Using the data below, copy out all lines with the word "autumn".
──────── Exercise input ────────
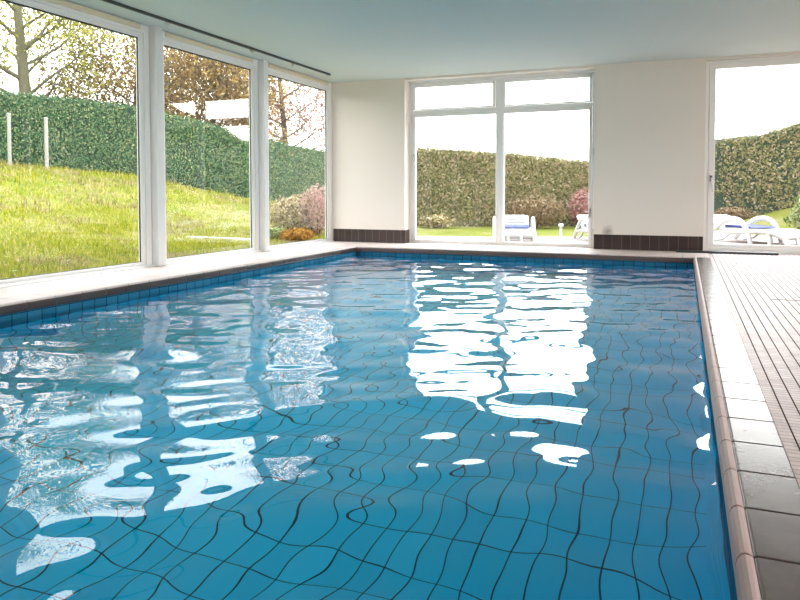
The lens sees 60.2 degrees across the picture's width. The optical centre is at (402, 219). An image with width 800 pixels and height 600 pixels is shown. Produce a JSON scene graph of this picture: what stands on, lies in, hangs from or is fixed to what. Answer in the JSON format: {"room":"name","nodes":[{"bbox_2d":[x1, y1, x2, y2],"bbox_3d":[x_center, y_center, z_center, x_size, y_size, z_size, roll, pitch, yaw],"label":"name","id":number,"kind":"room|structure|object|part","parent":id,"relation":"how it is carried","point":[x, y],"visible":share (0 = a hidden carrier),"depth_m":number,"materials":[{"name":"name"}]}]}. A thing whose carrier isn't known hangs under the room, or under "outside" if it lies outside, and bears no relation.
{"room":"indoor swimming pool","nodes":[
{"label":"indoor swimming pool","id":0,"kind":"room"},
{"bbox_2d":[0,241,799,297],"bbox_3d":[1.216,0.579,5.378,8.895,0.001,9.590,1,2,22],"label":"ledge","id":1,"kind":"object","parent":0,"point":[97,278],"visible":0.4,"depth_m":8.30,"materials":[{"name":"stone"}]},
{"bbox_2d":[65,0,799,82],"bbox_3d":[0.799,-2.093,4.335,9.455,0.300,12.240,1,2,22],"label":"ceiling","id":2,"kind":"structure","parent":0,"point":[348,40],"depth_m":7.45,"materials":[{"name":"paint"}]},
{"bbox_2d":[101,0,330,77],"bbox_3d":[-2.531,-2.005,6.768,0.064,0.062,7.600,1,2,22],"label":"rail","id":3,"kind":"object","parent":2,"relation":"attached to","point":[167,21],"visible":1,"depth_m":7.60,"materials":[{"name":"grey metal"}]},
{"bbox_2d":[331,51,799,254],"bbox_3d":[3.109,-0.722,9.628,9.135,2.860,0.300,1,2,22],"label":"wall","id":4,"kind":"structure","parent":0,"point":[649,133],"depth_m":9.53,"materials":[{"name":"paint"}]},
{"bbox_2d":[333,229,408,242],"bbox_3d":[-0.506,0.253,11.067,1.261,0.205,0.182,1,2,22],"label":"baseboard","id":5,"kind":"structure","parent":4,"relation":"attached to","point":[345,235],"depth_m":10.96,"materials":[{"name":"brown tile"}]},
{"bbox_2d":[409,69,594,247],"bbox_3d":[1.439,-0.884,10.360,2.844,2.530,0.137,1,2,22],"label":"window","id":6,"kind":"structure","parent":4,"relation":"in","point":[499,107],"depth_m":10.34,"materials":[{"name":"white plastic"}]},
{"bbox_3d":[0.790,-1.907,10.603,1.320,0.396,0.062,1,2,22],"label":"light sash","id":7,"kind":"part","parent":6,"relation":"part of","materials":[{"name":"glass"}]},
{"bbox_3d":[0.804,-0.654,10.647,1.350,1.984,0.062,1,2,22],"label":"sash","id":8,"kind":"part","parent":6,"relation":"part of","materials":[{"name":"clear glass"}]},
{"bbox_3d":[2.108,-0.634,10.115,1.306,1.984,0.062,1,2,22],"label":"sash","id":9,"kind":"part","parent":6,"relation":"part of","materials":[{"name":"clear glass"}]},
{"bbox_3d":[2.121,-1.887,10.060,1.276,0.396,0.062,1,2,22],"label":"light sash","id":10,"kind":"part","parent":6,"relation":"part of","materials":[{"name":"glass"}]},
{"bbox_2d":[594,234,702,250],"bbox_3d":[3.333,0.315,9.409,1.405,0.205,0.012,1,2,22],"label":"baseboard","id":11,"kind":"structure","parent":4,"relation":"attached to","point":[601,241],"depth_m":9.40,"materials":[{"name":"brown tile"}]},
{"bbox_2d":[703,55,799,253],"bbox_3d":[5.349,-0.820,8.654,2.854,2.530,0.142,1,2,22],"label":"door","id":12,"kind":"structure","parent":4,"relation":"in","point":[711,66],"depth_m":9.13,"materials":[{"name":"white plastic"}]},
{"bbox_2d":[708,253,799,487],"bbox_3d":[0.790,0.681,4.286,8.855,0.120,11.440,1,2,22],"label":"floor","id":13,"kind":"structure","parent":0,"point":[768,328],"depth_m":4.16,"materials":[{"name":"tile"}]},
{"bbox_2d":[0,251,737,599],"bbox_3d":[-0.166,1.329,5.383,4.573,1.440,8.508,1,2,22],"label":"basin","id":14,"kind":"object","parent":13,"relation":"in","point":[29,313],"visible":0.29,"depth_m":7.14,"materials":[{"name":"tile"}]},
{"bbox_2d":[0,246,356,314],"bbox_3d":[-2.424,0.582,6.276,0.313,0.077,8.500,1,2,22],"label":"pool coping","id":15,"kind":"object","parent":14,"relation":"on","point":[17,303],"visible":1,"depth_m":6.28,"materials":[{"name":"stone"}]},
{"bbox_2d":[0,254,734,599],"bbox_3d":[-0.166,0.701,5.358,4.572,0.032,8.507,1,2,22],"label":"pool water","id":16,"kind":"object","parent":14,"relation":"in","point":[354,427],"visible":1,"depth_m":2.55,"materials":[{"name":"blue liquid"}]},
{"bbox_2d":[340,244,709,262],"bbox_3d":[1.438,0.454,9.455,5.061,0.077,0.310,1,2,22],"label":"pool coping","id":17,"kind":"object","parent":14,"relation":"on","point":[364,248],"visible":0.92,"depth_m":9.22,"materials":[{"name":"stone"}]},
{"bbox_2d":[693,257,799,599],"bbox_3d":[2.032,0.650,4.459,0.183,0.077,8.500,1,2,22],"label":"pool coping","id":18,"kind":"object","parent":14,"relation":"on","point":[761,489],"visible":1,"depth_m":1.98,"materials":[{"name":"brown tile"}]},
{"bbox_2d":[676,250,778,254],"bbox_3d":[4.179,0.421,8.912,1.200,0.032,0.080,1,2,22],"label":"floor strip","id":19,"kind":"object","parent":13,"relation":"on","point":[682,251],"visible":1,"depth_m":8.87,"materials":[{"name":"grey rubber"}]},
{"bbox_3d":[-3.299,-0.427,6.074,0.300,3.160,11.740,1,2,22],"label":"wall","id":20,"kind":"structure","parent":0,"visible":0},
{"bbox_2d":[0,0,154,287],"bbox_3d":[-3.077,-0.744,6.501,0.100,2.560,1.920,1,2,22],"label":"window","id":21,"kind":"structure","parent":20,"relation":"in","point":[68,10],"depth_m":7.23,"materials":[{"name":"white plastic"}]},
{"bbox_3d":[-3.045,0.524,6.538,0.032,0.022,1.920,1,2,22],"label":"sill","id":22,"kind":"part","parent":21,"relation":"part of","materials":[{"name":"white plastic"}]},
{"bbox_2d":[148,26,165,265],"bbox_3d":[-2.666,-0.781,7.429,0.160,2.560,0.110,1,2,22],"label":"post","id":23,"kind":"object","parent":20,"relation":"attached to","point":[155,32],"visible":0.76,"depth_m":7.38,"materials":[{"name":"white"}]},
{"bbox_2d":[163,31,260,264],"bbox_3d":[-2.310,-0.819,8.379,0.100,2.560,1.920,1,2,22],"label":"window","id":24,"kind":"structure","parent":20,"relation":"in","point":[170,40],"depth_m":8.97,"materials":[{"name":"white plastic"}]},
{"bbox_3d":[-2.278,0.450,8.416,0.032,0.022,1.920,1,2,22],"label":"sill","id":25,"kind":"part","parent":24,"relation":"part of","materials":[{"name":"white plastic"}]},
{"bbox_2d":[258,60,269,250],"bbox_3d":[-1.899,-0.856,9.307,0.160,2.560,0.110,1,2,22],"label":"post","id":26,"kind":"object","parent":20,"relation":"attached to","point":[263,112],"visible":0.65,"depth_m":9.25,"materials":[{"name":"white metal"}]},
{"bbox_2d":[268,64,332,249],"bbox_3d":[-1.534,-0.894,10.280,0.100,2.560,1.970,1,2,22],"label":"window","id":27,"kind":"structure","parent":20,"relation":"in","point":[273,71],"depth_m":11.04,"materials":[{"name":"white plastic"}]},
{"bbox_3d":[-1.501,0.374,10.317,0.032,0.022,1.970,1,2,22],"label":"sill","id":28,"kind":"part","parent":27,"relation":"part of","materials":[{"name":"white stone"}]},
{"label":"outside","id":29,"kind":"structure","parent":0,"visible":0},
{"bbox_2d":[0,162,797,276],"bbox_3d":[-3.037,-1.315,17.530,50.000,3.464,38.000,1,2,22],"label":"lawn","id":30,"kind":"structure","parent":29,"point":[567,231],"depth_m":14.75,"materials":[{"name":"green plant"}]},
{"bbox_2d":[6,113,11,165],"bbox_3d":[-9.773,-1.904,17.145,0.116,1.500,0.110,1,2,22],"label":"post","id":31,"kind":"object","parent":30,"relation":"on","point":[7,114],"visible":0.84,"depth_m":17.11,"materials":[{"name":"grey paint"}]},
{"bbox_2d":[43,117,48,168],"bbox_3d":[-8.896,-1.812,17.234,0.116,1.500,0.110,1,2,22],"label":"post","id":32,"kind":"object","parent":30,"relation":"on","point":[44,118],"visible":0.84,"depth_m":17.20,"materials":[{"name":"grey paint"}]},
{"bbox_2d":[0,0,135,103],"bbox_3d":[-11.188,-6.133,20.713,7.456,9.263,8.539,-1,2,-20],"label":"tree","id":33,"kind":"object","parent":30,"relation":"on","point":[21,54],"visible":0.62,"depth_m":20.16,"materials":[{"name":"green plant"}]},
{"bbox_2d":[12,26,224,123],"bbox_3d":[-8.964,-4.184,22.109,5.845,6.433,5.177,1,2,18],"label":"autumn tree","id":34,"kind":"object","parent":30,"relation":"on","point":[115,93],"visible":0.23,"depth_m":21.64,"materials":[{"name":"brown plant"}]},
{"bbox_2d":[0,89,324,201],"bbox_3d":[-8.373,-1.992,19.945,23.921,3.893,4.418,-1,2,-23],"label":"clipped hedge","id":35,"kind":"object","parent":30,"relation":"on","point":[82,134],"visible":0.59,"depth_m":18.21,"materials":[{"name":"green plant"}]},
{"bbox_2d":[96,39,301,163],"bbox_3d":[-5.960,-3.870,21.565,6.741,6.784,6.232,0,2,8],"label":"autumn tree","id":36,"kind":"object","parent":30,"relation":"on","point":[211,74],"visible":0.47,"depth_m":20.25,"materials":[{"name":"brown plant"}]},
{"bbox_2d":[0,159,420,278],"bbox_3d":[-7.475,-0.673,13.959,13.182,2.018,14.076,1,2,22],"label":"grass blades","id":37,"kind":"object","parent":30,"relation":"on","point":[182,247],"visible":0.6,"depth_m":11.83,"materials":[{"name":"green plant"}]},
{"bbox_2d":[186,236,249,240],"bbox_3d":[-3.069,0.334,11.911,1.296,0.121,0.124,0,2,-4],"label":"edging","id":38,"kind":"object","parent":30,"relation":"on","point":[239,239],"visible":0.42,"depth_m":11.89,"materials":[{"name":"stone"}]},
{"bbox_2d":[169,57,324,150],"bbox_3d":[-4.700,-4.927,25.951,9.278,8.146,7.460,0,2,-1],"label":"tree","id":39,"kind":"object","parent":30,"relation":"on","point":[283,115],"visible":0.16,"depth_m":25.79,"materials":[{"name":"brown plant"}]},
{"bbox_2d":[269,226,286,238],"bbox_3d":[-2.349,0.264,12.394,0.650,0.293,0.529,1,2,22],"label":"shrub","id":40,"kind":"object","parent":30,"relation":"on","point":[274,231],"visible":0.47,"depth_m":12.25,"materials":[{"name":"green plant"}]},
{"bbox_2d":[269,193,322,230],"bbox_3d":[-2.045,-0.082,13.237,1.218,0.890,1.081,1,2,22],"label":"dry shrub","id":41,"kind":"object","parent":30,"relation":"on","point":[284,218],"visible":0.73,"depth_m":12.95,"materials":[{"name":"brown plant"}]},
{"bbox_2d":[280,227,315,241],"bbox_3d":[-1.817,0.284,11.961,0.682,0.318,0.515,1,2,22],"label":"shrub","id":42,"kind":"object","parent":30,"relation":"on","point":[298,234],"visible":0.96,"depth_m":11.83,"materials":[{"name":"brown plant"}]},
{"bbox_2d":[300,181,324,235],"bbox_3d":[-1.603,-0.162,13.050,0.693,1.151,0.770,1,2,22],"label":"shrub","id":43,"kind":"object","parent":30,"relation":"on","point":[320,204],"visible":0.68,"depth_m":12.87,"materials":[{"name":"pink plant"}]},
{"bbox_2d":[418,213,456,228],"bbox_3d":[0.862,0.048,16.780,1.047,0.434,0.669,1,2,22],"label":"flowering shrub","id":44,"kind":"object","parent":30,"relation":"on","point":[439,221],"visible":0.98,"depth_m":16.65,"materials":[{"name":"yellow plant"}]},
{"bbox_2d":[417,147,588,226],"bbox_3d":[2.094,-0.794,17.767,7.685,2.269,1.170,0,2,-2],"label":"hedge","id":45,"kind":"object","parent":30,"relation":"on","point":[460,184],"visible":0.5,"depth_m":17.35,"materials":[{"name":"green plant"}]},
{"bbox_2d":[505,194,572,228],"bbox_3d":[3.192,-0.179,16.700,1.847,0.884,0.679,1,2,22],"label":"shrub","id":46,"kind":"object","parent":30,"relation":"on","point":[542,212],"visible":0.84,"depth_m":16.58,"materials":[{"name":"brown plant"}]},
{"bbox_2d":[567,186,587,225],"bbox_3d":[4.323,-0.282,16.672,0.626,1.086,0.687,-2,3,-41],"label":"shrub","id":47,"kind":"object","parent":30,"relation":"on","point":[581,202],"visible":0.57,"depth_m":16.55,"materials":[{"name":"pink plant"}]},
{"bbox_2d":[714,206,755,219],"bbox_3d":[7.998,-0.113,16.640,0.986,0.459,0.552,1,2,22],"label":"shrub","id":48,"kind":"object","parent":30,"relation":"on","point":[739,213],"visible":0.69,"depth_m":16.52,"materials":[{"name":"brown plant"}]},
{"bbox_2d":[714,119,799,220],"bbox_3d":[12.236,-3.130,12.902,2.750,7.289,15.544,-2,3,-41],"label":"hedge","id":49,"kind":"object","parent":30,"relation":"on","point":[760,174],"visible":0.61,"depth_m":16.66,"materials":[{"name":"green plant"}]},
{"bbox_2d":[783,195,799,229],"bbox_3d":[7.455,-0.088,12.209,1.237,0.984,1.174,1,2,22],"label":"leafy shrub","id":50,"kind":"object","parent":30,"relation":"on","point":[794,219],"visible":0.91,"depth_m":12.25,"materials":[{"name":"green plant"}]},
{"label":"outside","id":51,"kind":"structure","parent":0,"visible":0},
{"bbox_2d":[417,233,795,244],"bbox_3d":[4.029,0.417,12.411,9.400,0.165,5.459,1,2,22],"label":"terrace","id":52,"kind":"object","parent":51,"point":[760,239],"visible":0.14,"depth_m":12.11,"materials":[{"name":"white stone"}]},
{"bbox_2d":[492,215,536,241],"bbox_3d":[1.875,0.163,11.611,0.711,0.442,1.663,0,2,8],"label":"sun lounger","id":53,"kind":"object","parent":52,"relation":"on","point":[510,233],"visible":0.71,"depth_m":11.27,"materials":[{"name":"white plastic"}]},
{"bbox_2d":[505,224,528,227],"bbox_3d":[1.893,0.112,11.736,0.510,0.050,0.537,0,2,8],"label":"cushion","id":54,"kind":"object","parent":53,"relation":"on","point":[506,225],"visible":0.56,"depth_m":11.55,"materials":[{"name":"blue fabric"}]},
{"bbox_3d":[1.966,0.040,12.239,0.544,0.241,0.386,0,2,8],"label":"backrest","id":55,"kind":"part","parent":53,"relation":"part of","materials":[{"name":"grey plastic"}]},
{"bbox_3d":[1.859,0.214,11.502,0.590,0.144,1.180,0,2,8],"label":"seat","id":56,"kind":"part","parent":53,"relation":"part of","materials":[{"name":"grey plastic"}]},
{"bbox_3d":[1.766,0.308,10.864,0.620,0.193,0.143,0,2,8],"label":"rail","id":57,"kind":"part","parent":53,"relation":"part of","materials":[{"name":"grey plastic"}]},
{"bbox_3d":[2.110,0.277,11.110,0.075,0.253,0.730,0,2,8],"label":"foot rail","id":58,"kind":"part","parent":53,"relation":"part of","materials":[{"name":"grey plastic"}]},
{"bbox_2d":[558,224,563,237],"bbox_3d":[2.873,0.200,12.507,0.110,0.262,0.107,1,2,22],"label":"path light","id":59,"kind":"object","parent":52,"relation":"on","point":[559,225],"visible":0.98,"depth_m":12.48,"materials":[{"name":"white plastic"}]},
{"bbox_2d":[573,215,587,238],"bbox_3d":[3.456,0.158,11.707,0.710,0.442,1.663,0,2,-3],"label":"sun lounger","id":60,"kind":"object","parent":52,"relation":"on","point":[582,219],"visible":0.23,"depth_m":12.08,"materials":[{"name":"white plastic"}]},
{"bbox_2d":[713,214,799,245],"bbox_3d":[5.824,0.166,11.318,0.746,0.455,1.746,-1,2,-22],"label":"sun lounger","id":61,"kind":"object","parent":52,"relation":"on","point":[783,234],"visible":0.83,"depth_m":11.24,"materials":[{"name":"white plastic"}]},
{"bbox_2d":[725,224,775,227],"bbox_3d":[5.774,0.114,11.440,0.536,0.051,0.564,-1,2,-22],"label":"cushion","id":62,"kind":"object","parent":61,"relation":"on","point":[733,225],"visible":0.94,"depth_m":11.39,"materials":[{"name":"blue fabric"}]},
{"bbox_3d":[5.868,0.218,11.210,0.620,0.149,1.239,-1,2,-22],"label":"seat","id":63,"kind":"part","parent":61,"relation":"part of","materials":[{"name":"grey plastic"}]},
{"bbox_3d":[5.709,0.285,10.749,0.079,0.260,0.767,-1,2,-22],"label":"foot rail","id":64,"kind":"part","parent":61,"relation":"part of","materials":[{"name":"grey plastic"}]},
{"bbox_3d":[5.713,0.304,10.739,0.083,0.205,0.117,-1,2,-22],"label":"leg","id":65,"kind":"part","parent":61,"relation":"part of","materials":[{"name":"grey plastic"}]},
{"bbox_3d":[6.304,0.276,10.986,0.079,0.260,0.767,-1,2,-22],"label":"foot rail","id":66,"kind":"part","parent":61,"relation":"part of","materials":[{"name":"grey plastic"}]},
{"bbox_3d":[6.121,0.314,10.582,0.651,0.199,0.150,-1,2,-22],"label":"rail","id":67,"kind":"part","parent":61,"relation":"part of","materials":[{"name":"grey plastic"}]}
]}
────────
* [Answer to the exercise]:
{"bbox_2d":[12,26,224,123],"bbox_3d":[-8.964,-4.184,22.109,5.845,6.433,5.177,1,2,18],"label":"autumn tree","id":34,"kind":"object","parent":30,"relation":"on","point":[115,93],"visible":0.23,"depth_m":21.64,"materials":[{"name":"brown plant"}]},
{"bbox_2d":[96,39,301,163],"bbox_3d":[-5.960,-3.870,21.565,6.741,6.784,6.232,0,2,8],"label":"autumn tree","id":36,"kind":"object","parent":30,"relation":"on","point":[211,74],"visible":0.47,"depth_m":20.25,"materials":[{"name":"brown plant"}]},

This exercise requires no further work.